From: Roland McGrath @ 2010-01-07 21:41 UTC (permalink / raw)
  To: Martin Schwidefsky
  Cc: Oleg Nesterov, caiqian, Heiko Carstens, Jan Kratochvil,
	linux-kernel, linux-s390, utrace-devel

> Hmm, command for tracehook_signal_handler say this for stepping:
> @stepping:           nonzero if debugger single-step or block-step in
> use

Are you saying you would like me to clarify that wording somehow?  It's
meant to be implicit that the arch code is not doing any special fakery
about single-step for signal handlers, only processing real single-step
traps (and faking them for a syscall instruction if the arch requires
that).  No other arch does it, so it didn't occur to me that s390 would.
Before tracehook some had ptrace_notify calls there, and the call to
tracehook_signal_handler replaced that call.

> > In ptrace (including utrace-based ptrace), this winds up with sending a
> > SIGTRAP.  So when we finally do get out of do_signal and TIF_SINGLE_STEP
> > causes a second SIGTRAP, it's already pending and the second one makes no
> > difference.
> 
> So we have been lucky so far.

Actually, Oleg rightly points out:

> Confused again, perhaps I just misunderstood what you mean...
> 
> Without utrace, tracehook_signal_handler() doesn't send SIGTRAP, it
> merely does ptrace_notify(SIGTRAP), this means that
[...]
> even without utrace we can have unexpected SIGTRAP.

That is quite true, and I just misremembered when writing that paragraph.

So indeed we have been lucky, but it's not the luck of the problem not
happening on s390, but the luck of nobody ever caring. :-)

> Ok, so with the full utrace the semantics of tracehook_signal_handler
> is more than just causing a SIGTRAP. It is an indication for a signal
> AND a SIGTRAP if single-stepping is active. 

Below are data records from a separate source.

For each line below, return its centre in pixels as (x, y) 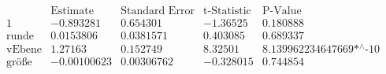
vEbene (24, 50)
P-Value (282, 11)
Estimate (72, 11)
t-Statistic (227, 11)
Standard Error (158, 11)
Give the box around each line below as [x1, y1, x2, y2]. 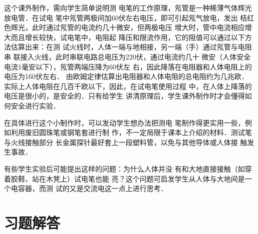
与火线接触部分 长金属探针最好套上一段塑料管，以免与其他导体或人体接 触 [4, 136, 247, 147]
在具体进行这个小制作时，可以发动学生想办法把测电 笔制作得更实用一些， [4, 117, 245, 127]
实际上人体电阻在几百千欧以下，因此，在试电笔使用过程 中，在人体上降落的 [4, 80, 252, 91]
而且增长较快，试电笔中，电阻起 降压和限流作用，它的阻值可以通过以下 [11, 31, 245, 42]
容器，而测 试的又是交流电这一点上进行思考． [18, 183, 168, 193]
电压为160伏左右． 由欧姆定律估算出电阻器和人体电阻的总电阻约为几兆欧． [4, 71, 248, 81]
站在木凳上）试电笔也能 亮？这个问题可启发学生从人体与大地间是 [32, 173, 245, 183]
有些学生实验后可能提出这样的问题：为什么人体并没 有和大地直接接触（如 [4, 163, 245, 173]
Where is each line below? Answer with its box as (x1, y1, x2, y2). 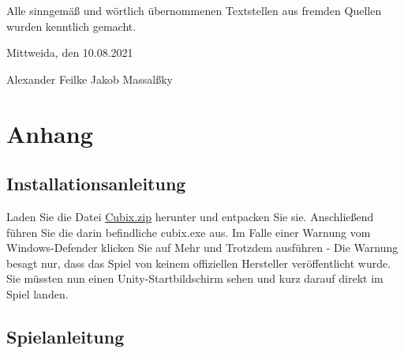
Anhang (6, 117, 93, 149)
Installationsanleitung (6, 171, 186, 196)
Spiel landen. (6, 285, 69, 302)
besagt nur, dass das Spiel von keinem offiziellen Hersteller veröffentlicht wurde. (6, 254, 391, 271)
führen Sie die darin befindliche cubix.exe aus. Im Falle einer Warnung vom (6, 223, 371, 240)
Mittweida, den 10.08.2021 (6, 44, 133, 61)
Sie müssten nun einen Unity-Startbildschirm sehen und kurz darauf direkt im (6, 270, 383, 287)
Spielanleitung (6, 324, 125, 348)
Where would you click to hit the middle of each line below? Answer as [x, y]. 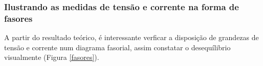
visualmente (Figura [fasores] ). [52, 57]
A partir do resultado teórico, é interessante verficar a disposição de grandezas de [131, 37]
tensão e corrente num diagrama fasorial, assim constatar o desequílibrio [117, 47]
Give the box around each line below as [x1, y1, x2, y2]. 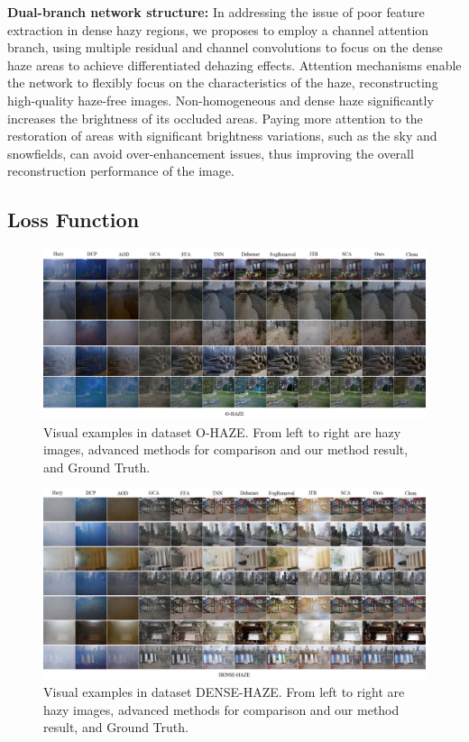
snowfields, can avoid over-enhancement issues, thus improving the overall [7, 143, 414, 162]
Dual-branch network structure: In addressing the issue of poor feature [7, 3, 425, 21]
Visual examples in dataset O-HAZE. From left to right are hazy [43, 422, 401, 441]
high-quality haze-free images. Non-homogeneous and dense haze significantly [7, 90, 434, 109]
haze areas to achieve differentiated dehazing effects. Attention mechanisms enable [7, 55, 462, 74]
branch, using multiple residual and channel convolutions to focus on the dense [7, 38, 443, 57]
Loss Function [7, 206, 140, 234]
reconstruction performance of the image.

In short, it is the indication of a signal handler having been set up, just
like its kerneldoc description says.  Whatever that should mean to tracing
(SIGTRAP or otherwise) is in the purview of the generic tracing layer, not
the arch layer.

> To make both cases work we
> should stop setting TIF_SINGLE_STEP in do_signal and pass
> current->thread.per_info.single_step to tracehook_signal_handler
> instead of test_thread_flag(TIF_SINGLE_STEP).

Correct.


Thanks,
Roland

^ permalink raw reply	[flat|nested] 41+ messages in thread

* Re: s390 && user_enable_single_step() (Was: odd utrace testing results on s390x)
  2010-01-07 18:16                   ` Oleg Nesterov
@ 2010-01-07 21:44                     ` Roland McGrath
  2010-01-08  8:34                     ` Martin Schwidefsky
  1 sibling, 0 replies; 41+ messages in thread
From: Roland McGrath @ 2010-01-07 21:44 UTC (permalink / raw)
  To: Oleg Nesterov
  Cc: Martin Schwidefsky, caiqian, Heiko Carstens, Jan Kratochvil,
	linux-kernel, linux-s390, utrace-devel

> Can't understand why do we need TIF_SINGLE_STEP at all.

I think you mean "why we need to set it in do_signal" here,
not "why do we need it to exist at all".

> Just pass current->thread.per_info.single_step to
> tracehook_signal_handler() ?

Yes.  I believe this is what Martin meant, and it's what I meant to endorse.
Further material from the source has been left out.